> _YOUR TASK_
From the material below, please set down exactly the lines starting with the one with "This configuration flag" and going on through the one with "finish ensures the chair remains", without a single picture.
══ GIVEN ENTRIES
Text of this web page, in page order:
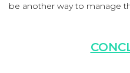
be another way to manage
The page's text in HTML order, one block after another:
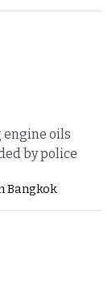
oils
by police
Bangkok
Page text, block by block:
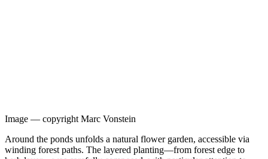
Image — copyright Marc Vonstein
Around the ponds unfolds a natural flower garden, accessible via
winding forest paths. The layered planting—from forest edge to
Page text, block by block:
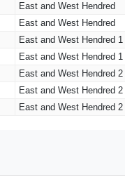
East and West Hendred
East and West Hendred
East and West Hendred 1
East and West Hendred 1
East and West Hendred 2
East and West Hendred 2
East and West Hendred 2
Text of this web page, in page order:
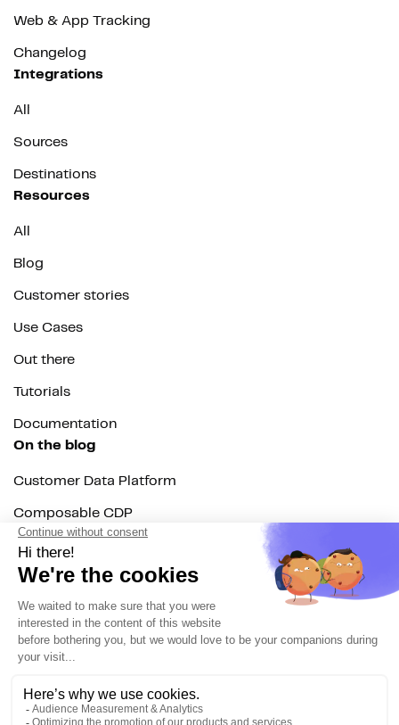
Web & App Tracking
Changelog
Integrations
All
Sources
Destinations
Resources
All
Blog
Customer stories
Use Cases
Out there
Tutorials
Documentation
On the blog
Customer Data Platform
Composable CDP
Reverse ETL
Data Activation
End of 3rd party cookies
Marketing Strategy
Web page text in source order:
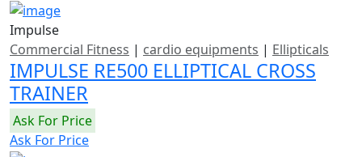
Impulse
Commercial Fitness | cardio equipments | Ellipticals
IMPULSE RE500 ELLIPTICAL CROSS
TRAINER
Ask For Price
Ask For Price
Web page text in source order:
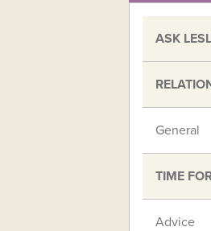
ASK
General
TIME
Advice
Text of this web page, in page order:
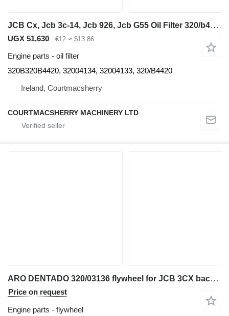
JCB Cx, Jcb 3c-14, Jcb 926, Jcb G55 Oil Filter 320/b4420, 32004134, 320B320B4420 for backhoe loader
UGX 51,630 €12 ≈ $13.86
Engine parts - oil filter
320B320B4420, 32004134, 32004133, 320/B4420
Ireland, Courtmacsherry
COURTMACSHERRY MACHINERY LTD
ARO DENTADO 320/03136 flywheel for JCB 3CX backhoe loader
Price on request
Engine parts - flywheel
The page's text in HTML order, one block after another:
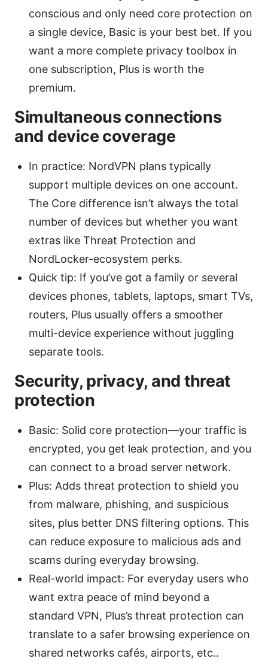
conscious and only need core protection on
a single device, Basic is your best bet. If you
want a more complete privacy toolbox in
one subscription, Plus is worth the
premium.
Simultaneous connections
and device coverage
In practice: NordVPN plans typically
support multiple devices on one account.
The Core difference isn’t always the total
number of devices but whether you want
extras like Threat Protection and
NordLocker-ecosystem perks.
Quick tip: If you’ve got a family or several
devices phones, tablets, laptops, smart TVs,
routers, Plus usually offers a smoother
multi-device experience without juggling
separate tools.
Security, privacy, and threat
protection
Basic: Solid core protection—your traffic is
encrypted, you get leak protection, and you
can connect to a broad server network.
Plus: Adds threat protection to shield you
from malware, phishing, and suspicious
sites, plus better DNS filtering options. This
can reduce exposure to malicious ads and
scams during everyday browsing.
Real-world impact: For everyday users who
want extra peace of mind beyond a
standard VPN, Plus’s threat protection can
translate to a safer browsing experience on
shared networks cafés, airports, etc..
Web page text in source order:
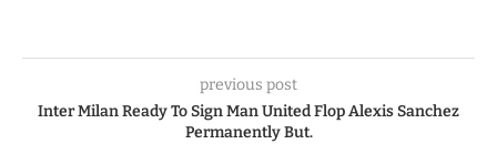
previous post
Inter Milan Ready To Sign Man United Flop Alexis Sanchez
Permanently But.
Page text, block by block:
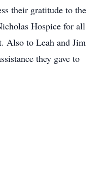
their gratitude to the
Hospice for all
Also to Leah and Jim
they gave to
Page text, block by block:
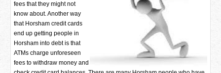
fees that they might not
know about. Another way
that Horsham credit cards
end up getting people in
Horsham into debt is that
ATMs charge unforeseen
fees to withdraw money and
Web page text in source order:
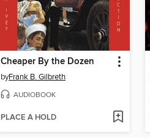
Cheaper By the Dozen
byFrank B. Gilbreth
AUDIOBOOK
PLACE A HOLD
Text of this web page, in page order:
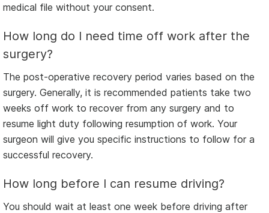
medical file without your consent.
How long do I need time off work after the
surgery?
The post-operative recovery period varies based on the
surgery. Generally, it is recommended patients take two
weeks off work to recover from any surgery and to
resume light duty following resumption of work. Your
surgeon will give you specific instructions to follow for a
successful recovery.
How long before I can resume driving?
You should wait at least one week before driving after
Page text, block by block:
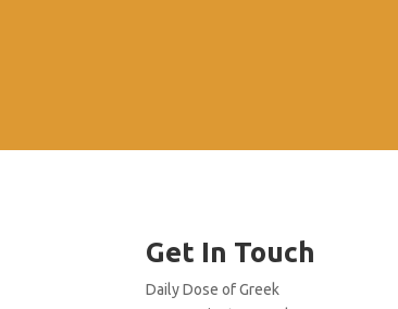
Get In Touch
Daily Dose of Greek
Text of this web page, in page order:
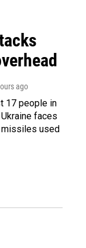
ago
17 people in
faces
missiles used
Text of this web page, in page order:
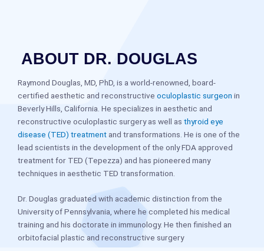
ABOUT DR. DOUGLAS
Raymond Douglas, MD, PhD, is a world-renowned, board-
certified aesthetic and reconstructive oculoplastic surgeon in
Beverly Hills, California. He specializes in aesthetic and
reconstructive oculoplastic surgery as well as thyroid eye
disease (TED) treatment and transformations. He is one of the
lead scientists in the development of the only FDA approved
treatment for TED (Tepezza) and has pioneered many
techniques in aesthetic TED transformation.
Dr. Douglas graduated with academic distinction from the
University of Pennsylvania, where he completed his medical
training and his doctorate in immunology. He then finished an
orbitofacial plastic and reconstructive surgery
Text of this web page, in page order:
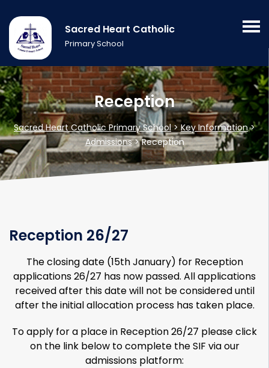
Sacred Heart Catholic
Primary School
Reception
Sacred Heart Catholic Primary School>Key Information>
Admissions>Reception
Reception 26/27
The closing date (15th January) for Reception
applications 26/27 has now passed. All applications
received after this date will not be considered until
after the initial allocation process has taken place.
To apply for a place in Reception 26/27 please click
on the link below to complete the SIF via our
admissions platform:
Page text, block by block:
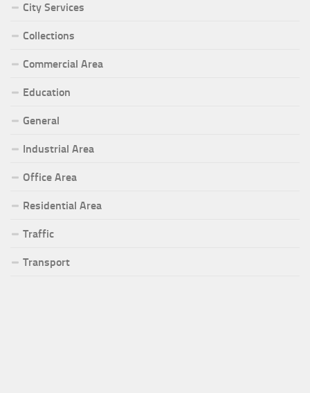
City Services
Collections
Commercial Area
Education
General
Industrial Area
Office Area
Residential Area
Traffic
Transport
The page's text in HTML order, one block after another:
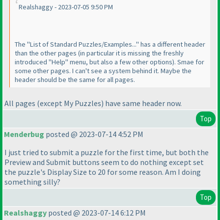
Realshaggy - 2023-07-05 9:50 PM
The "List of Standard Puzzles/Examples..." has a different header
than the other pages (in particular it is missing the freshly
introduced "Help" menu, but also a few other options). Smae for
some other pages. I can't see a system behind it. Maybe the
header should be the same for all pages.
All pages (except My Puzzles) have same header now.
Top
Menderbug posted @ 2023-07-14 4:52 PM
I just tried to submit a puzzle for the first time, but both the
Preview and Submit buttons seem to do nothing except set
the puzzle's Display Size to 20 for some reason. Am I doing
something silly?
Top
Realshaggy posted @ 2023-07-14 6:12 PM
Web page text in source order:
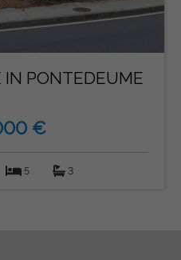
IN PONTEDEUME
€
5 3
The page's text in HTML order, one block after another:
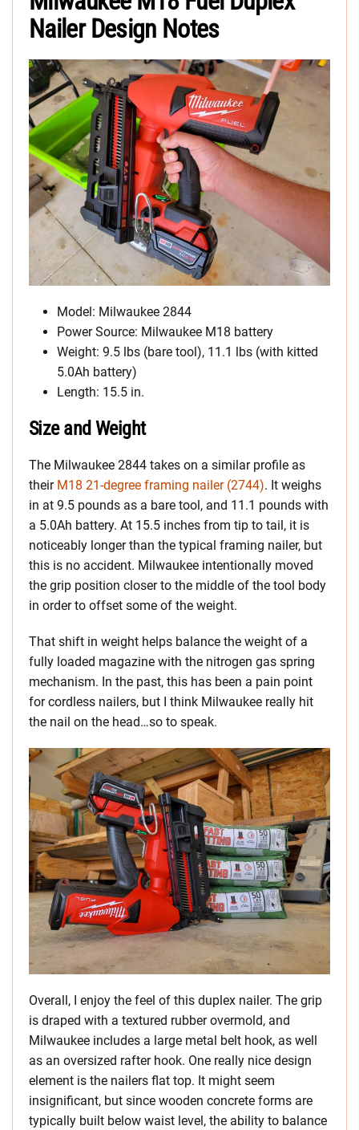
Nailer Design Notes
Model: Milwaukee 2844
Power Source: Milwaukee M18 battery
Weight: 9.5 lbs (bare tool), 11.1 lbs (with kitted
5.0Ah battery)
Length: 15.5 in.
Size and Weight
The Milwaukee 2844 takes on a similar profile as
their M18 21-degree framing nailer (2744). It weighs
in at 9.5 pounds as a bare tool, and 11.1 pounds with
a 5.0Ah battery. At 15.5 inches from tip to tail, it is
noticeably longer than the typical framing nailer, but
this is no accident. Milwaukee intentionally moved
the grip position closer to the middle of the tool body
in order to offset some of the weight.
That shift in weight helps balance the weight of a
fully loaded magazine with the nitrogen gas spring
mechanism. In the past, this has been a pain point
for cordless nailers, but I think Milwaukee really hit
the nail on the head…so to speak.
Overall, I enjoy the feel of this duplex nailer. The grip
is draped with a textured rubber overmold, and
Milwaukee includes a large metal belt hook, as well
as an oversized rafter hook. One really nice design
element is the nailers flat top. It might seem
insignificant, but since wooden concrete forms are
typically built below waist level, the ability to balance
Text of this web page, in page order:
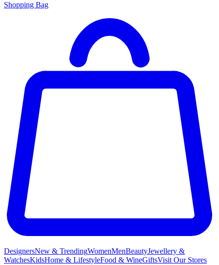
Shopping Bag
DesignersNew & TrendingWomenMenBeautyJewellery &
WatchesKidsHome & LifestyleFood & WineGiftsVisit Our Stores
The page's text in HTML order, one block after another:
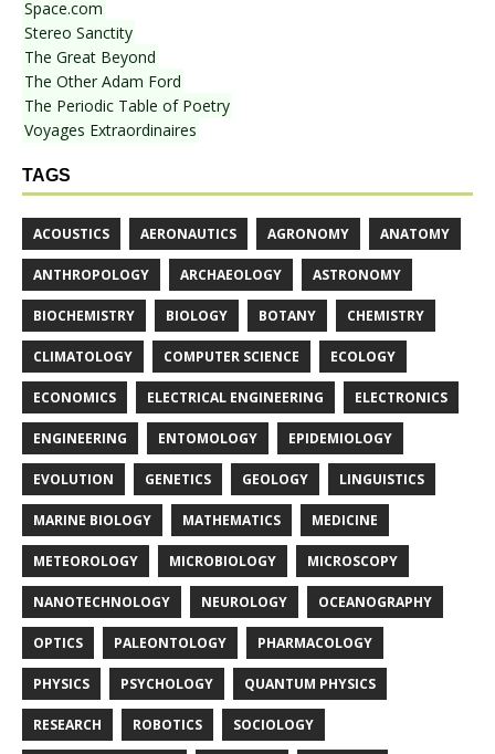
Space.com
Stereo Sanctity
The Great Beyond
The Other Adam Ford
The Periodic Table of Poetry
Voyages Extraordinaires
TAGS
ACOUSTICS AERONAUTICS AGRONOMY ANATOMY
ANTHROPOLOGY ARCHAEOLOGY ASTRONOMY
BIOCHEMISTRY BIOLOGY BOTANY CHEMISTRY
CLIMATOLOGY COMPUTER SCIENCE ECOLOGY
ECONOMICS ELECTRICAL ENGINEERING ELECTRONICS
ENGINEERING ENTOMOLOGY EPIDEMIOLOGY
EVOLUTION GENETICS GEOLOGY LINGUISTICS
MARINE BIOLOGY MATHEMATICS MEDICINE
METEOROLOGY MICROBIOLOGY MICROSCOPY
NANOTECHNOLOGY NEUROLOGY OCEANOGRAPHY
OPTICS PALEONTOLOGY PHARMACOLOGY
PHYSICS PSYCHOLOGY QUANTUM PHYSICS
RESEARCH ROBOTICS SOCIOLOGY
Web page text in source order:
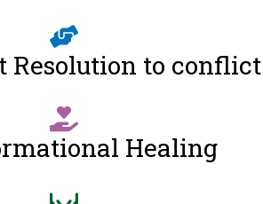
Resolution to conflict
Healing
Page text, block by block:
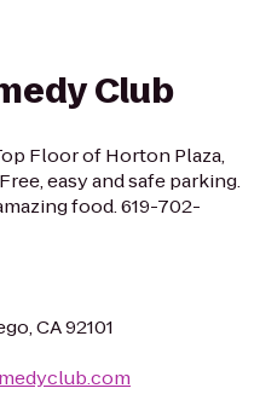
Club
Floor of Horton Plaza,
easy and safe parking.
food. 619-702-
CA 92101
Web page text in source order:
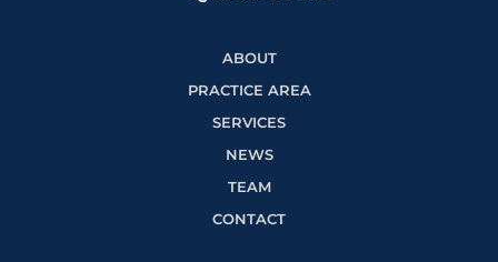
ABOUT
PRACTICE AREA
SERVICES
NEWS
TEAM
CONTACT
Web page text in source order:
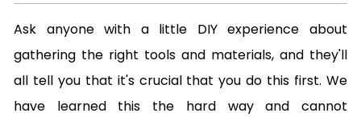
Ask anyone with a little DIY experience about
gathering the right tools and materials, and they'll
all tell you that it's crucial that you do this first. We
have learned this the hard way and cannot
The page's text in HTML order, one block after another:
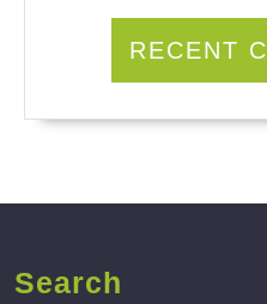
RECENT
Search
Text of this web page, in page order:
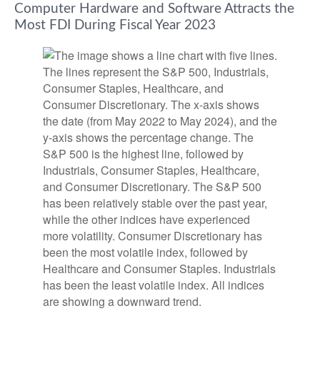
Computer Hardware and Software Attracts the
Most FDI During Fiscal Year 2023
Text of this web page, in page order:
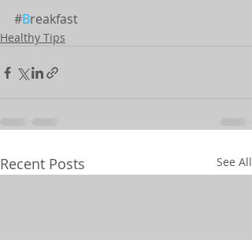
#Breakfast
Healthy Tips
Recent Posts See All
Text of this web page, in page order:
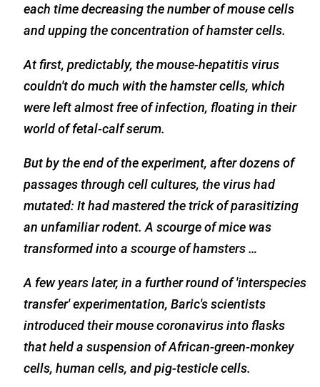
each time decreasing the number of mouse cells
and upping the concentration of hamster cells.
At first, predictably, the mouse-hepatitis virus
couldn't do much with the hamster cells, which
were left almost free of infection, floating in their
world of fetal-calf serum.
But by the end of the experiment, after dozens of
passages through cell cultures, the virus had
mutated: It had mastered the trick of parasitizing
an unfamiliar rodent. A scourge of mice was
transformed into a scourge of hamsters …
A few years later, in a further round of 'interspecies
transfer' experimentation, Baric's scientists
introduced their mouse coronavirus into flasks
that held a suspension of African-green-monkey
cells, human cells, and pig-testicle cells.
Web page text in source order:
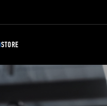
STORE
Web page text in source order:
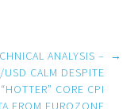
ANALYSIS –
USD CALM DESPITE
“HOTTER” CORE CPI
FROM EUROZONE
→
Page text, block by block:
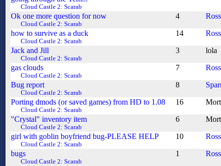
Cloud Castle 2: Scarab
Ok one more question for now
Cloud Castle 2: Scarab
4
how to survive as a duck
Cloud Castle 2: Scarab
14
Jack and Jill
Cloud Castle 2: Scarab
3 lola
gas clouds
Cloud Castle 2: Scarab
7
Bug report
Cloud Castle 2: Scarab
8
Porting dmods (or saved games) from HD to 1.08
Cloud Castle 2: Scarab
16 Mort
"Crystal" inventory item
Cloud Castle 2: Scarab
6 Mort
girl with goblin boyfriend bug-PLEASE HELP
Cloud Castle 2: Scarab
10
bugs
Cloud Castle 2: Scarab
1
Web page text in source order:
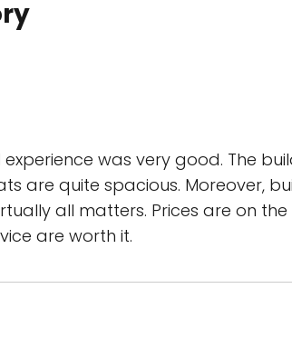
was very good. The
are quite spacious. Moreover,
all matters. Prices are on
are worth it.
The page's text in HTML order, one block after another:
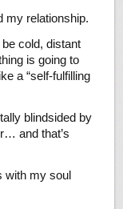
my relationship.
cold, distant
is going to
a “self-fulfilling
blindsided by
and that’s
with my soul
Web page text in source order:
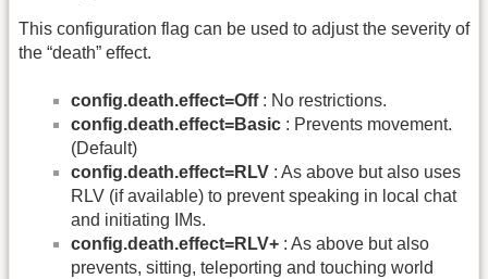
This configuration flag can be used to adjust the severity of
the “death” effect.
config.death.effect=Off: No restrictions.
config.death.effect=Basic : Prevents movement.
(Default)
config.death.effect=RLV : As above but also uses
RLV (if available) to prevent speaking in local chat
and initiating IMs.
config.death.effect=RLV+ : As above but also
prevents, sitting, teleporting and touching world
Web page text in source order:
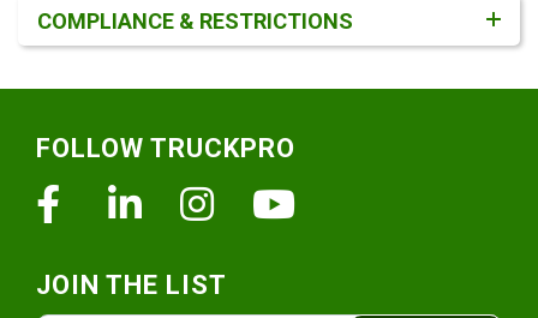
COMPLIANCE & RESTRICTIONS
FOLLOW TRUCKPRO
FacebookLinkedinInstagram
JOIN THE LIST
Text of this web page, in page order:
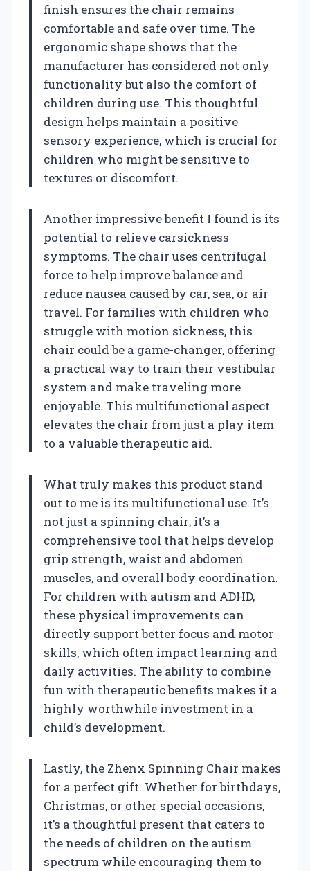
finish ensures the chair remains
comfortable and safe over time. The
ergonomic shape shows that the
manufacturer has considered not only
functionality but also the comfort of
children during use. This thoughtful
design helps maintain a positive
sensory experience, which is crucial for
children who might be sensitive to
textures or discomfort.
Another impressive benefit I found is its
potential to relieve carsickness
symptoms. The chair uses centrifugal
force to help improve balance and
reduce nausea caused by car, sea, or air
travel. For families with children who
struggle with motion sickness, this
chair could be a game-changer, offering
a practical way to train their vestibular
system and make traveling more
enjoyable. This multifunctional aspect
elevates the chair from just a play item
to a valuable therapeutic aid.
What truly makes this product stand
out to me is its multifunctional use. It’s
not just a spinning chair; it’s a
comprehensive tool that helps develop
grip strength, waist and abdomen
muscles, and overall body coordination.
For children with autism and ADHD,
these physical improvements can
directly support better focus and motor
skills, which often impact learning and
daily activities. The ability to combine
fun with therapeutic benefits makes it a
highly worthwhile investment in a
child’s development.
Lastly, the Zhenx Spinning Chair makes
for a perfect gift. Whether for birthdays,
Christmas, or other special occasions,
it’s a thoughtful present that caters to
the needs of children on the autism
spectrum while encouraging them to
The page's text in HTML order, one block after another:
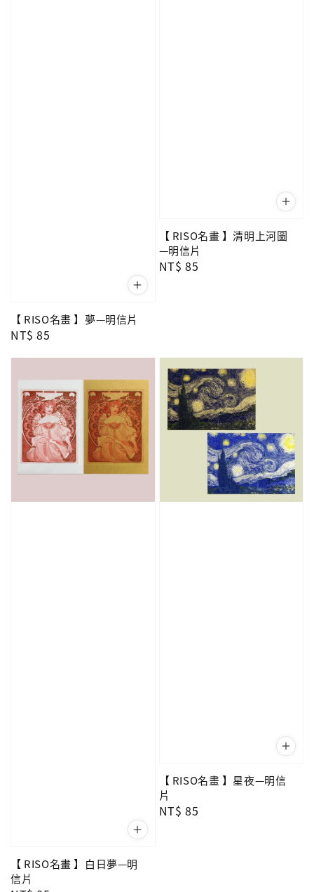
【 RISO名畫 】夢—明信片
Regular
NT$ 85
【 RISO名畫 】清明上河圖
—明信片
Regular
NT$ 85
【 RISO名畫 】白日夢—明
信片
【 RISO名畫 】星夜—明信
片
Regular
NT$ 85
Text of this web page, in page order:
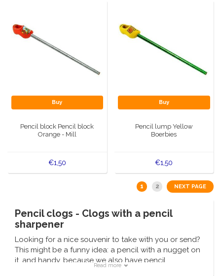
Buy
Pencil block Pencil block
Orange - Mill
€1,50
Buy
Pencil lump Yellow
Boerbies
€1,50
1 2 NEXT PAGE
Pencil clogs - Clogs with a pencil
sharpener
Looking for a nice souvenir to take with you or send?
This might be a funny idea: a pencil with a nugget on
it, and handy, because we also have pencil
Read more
════
> _TASK SOLUTION_
This configuration flag can be used to adjust the severity of
the “death” effect.
config.death.effect=Off: No restrictions.
config.death.effect=Basic : Prevents movement.
(Default)
config.death.effect=RLV : As above but also uses
RLV (if available) to prevent speaking in local chat
and initiating IMs.
config.death.effect=RLV+ : As above but also
prevents, sitting, teleporting and touching world
Web page text in source order:
COMPLIANCE & RESTRICTIONS
FOLLOW TRUCKPRO
FacebookLinkedinInstagram
JOIN THE LIST
Text of this web page, in page order:
finish ensures the chair remains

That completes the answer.